His information on the Iraqi nuclear program, described as coming from a significant source, would have arrived at a time when the C.I.A. was starting to reconsider whether Iraq had revived its efforts to develop nuclear weapons. The agency’s conclusion that this was happening, eventually made public by the Bush administration in 2002 as part of its rationale for war, has since been found to be incorrect.
Doe is claiming that he followed all the appropriate channels to get his information out, but that his information was supressed and he was both harassed and terminated for his efforts. Says emptywheel:
If what Doe alleges is true, the CIA five times tried to force him to stop pursuing intelligence–one time burying actionable intelligence, another time, trying to get him to falsify intelligence–that countered the party line. To punish him for not hewing to the party line, they first withheld a promotion he had qualified for. Then, they accused him (falsely, he says) of sleeping with a female asset, blackmailing James Pavitt, and embezzling money. Doe alleges these accusations served as the pretext to fire him. Then, to make sure he didn’t contest the termination, they retroactively negated his move from contract to staff status, 10 years after the fact. By turning Doe, retroactively, back into a contractor, they denied him the ability to appeal or investigate his own personnel files.

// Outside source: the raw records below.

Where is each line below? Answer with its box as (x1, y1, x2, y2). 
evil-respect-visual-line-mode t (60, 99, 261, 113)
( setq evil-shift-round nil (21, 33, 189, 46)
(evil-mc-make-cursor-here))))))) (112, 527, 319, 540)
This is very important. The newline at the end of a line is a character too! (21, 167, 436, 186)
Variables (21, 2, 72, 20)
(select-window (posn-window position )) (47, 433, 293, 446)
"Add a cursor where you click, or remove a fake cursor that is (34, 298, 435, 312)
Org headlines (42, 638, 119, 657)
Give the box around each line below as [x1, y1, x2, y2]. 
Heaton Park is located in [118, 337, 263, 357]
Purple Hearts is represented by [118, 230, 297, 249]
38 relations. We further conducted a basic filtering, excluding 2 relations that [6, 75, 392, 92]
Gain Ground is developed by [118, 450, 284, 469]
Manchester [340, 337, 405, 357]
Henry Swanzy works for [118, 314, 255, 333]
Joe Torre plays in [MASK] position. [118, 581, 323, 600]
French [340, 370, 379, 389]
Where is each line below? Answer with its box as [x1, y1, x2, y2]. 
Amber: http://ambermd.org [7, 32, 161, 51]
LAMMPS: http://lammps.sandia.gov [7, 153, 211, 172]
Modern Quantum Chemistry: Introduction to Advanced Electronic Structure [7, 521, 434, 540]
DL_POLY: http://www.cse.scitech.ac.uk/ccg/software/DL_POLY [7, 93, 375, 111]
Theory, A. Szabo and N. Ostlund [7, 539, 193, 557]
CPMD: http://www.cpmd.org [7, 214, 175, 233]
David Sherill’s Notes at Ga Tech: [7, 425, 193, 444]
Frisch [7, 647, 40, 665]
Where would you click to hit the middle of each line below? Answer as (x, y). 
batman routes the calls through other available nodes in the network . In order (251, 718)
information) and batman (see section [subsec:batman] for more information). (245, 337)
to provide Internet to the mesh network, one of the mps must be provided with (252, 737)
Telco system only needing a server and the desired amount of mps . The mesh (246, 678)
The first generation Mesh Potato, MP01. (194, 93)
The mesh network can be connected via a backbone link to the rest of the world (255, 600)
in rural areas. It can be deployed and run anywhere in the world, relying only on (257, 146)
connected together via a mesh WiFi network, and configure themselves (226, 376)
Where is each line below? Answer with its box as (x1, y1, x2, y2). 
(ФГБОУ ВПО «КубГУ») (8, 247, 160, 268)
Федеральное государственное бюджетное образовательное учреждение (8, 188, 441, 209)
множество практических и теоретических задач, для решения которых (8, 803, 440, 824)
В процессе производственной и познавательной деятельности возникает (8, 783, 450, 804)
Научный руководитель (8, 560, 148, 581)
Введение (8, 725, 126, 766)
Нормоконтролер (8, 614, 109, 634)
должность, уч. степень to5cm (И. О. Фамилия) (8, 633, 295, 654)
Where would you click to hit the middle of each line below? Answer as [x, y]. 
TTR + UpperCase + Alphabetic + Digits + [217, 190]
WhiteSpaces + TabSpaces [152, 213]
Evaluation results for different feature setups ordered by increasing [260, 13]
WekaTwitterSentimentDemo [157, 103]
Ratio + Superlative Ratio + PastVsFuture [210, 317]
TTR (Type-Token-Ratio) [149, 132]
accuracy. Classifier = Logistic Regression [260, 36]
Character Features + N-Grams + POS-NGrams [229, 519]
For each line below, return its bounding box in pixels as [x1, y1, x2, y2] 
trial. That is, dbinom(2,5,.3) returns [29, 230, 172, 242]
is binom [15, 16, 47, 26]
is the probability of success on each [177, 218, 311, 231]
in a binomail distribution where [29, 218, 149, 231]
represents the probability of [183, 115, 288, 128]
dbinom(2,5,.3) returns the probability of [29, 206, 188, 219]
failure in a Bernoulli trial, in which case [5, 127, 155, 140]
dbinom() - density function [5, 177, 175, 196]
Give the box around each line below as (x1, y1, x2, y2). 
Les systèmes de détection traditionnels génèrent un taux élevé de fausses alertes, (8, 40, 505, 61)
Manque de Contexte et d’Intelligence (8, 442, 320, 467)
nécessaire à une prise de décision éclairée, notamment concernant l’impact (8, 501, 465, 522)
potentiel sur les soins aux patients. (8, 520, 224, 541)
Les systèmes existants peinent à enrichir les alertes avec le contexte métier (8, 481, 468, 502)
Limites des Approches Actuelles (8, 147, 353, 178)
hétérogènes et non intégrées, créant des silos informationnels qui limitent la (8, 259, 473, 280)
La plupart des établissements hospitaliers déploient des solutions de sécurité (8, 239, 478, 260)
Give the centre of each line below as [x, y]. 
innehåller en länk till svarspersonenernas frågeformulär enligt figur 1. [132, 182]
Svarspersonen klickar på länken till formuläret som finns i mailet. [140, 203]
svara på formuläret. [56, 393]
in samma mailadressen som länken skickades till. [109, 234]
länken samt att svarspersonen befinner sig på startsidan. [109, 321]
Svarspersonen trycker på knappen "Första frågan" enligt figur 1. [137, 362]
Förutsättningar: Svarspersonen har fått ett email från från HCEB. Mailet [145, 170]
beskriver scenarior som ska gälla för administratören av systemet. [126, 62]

Emptywheel also notes this tantalizing bit, which indicates that
the Neocons were already setting the stage for the Iraq war even before Bush was elected, and were just waiting for the appropriate puppet president to take the stage and push the button:The first time Doe was required to bury intelligence was in 2000, before Bush was inaugurated and probably before he was (s)elected. Which reminds me that the Niger embassy in Rome was burgled (and therefore the plot to forge the Niger documents was presumably in place) in early January 2001, before Bush was inaugurated. In other words, they’ve been setting up their Neocon moves since before Bush was put into office.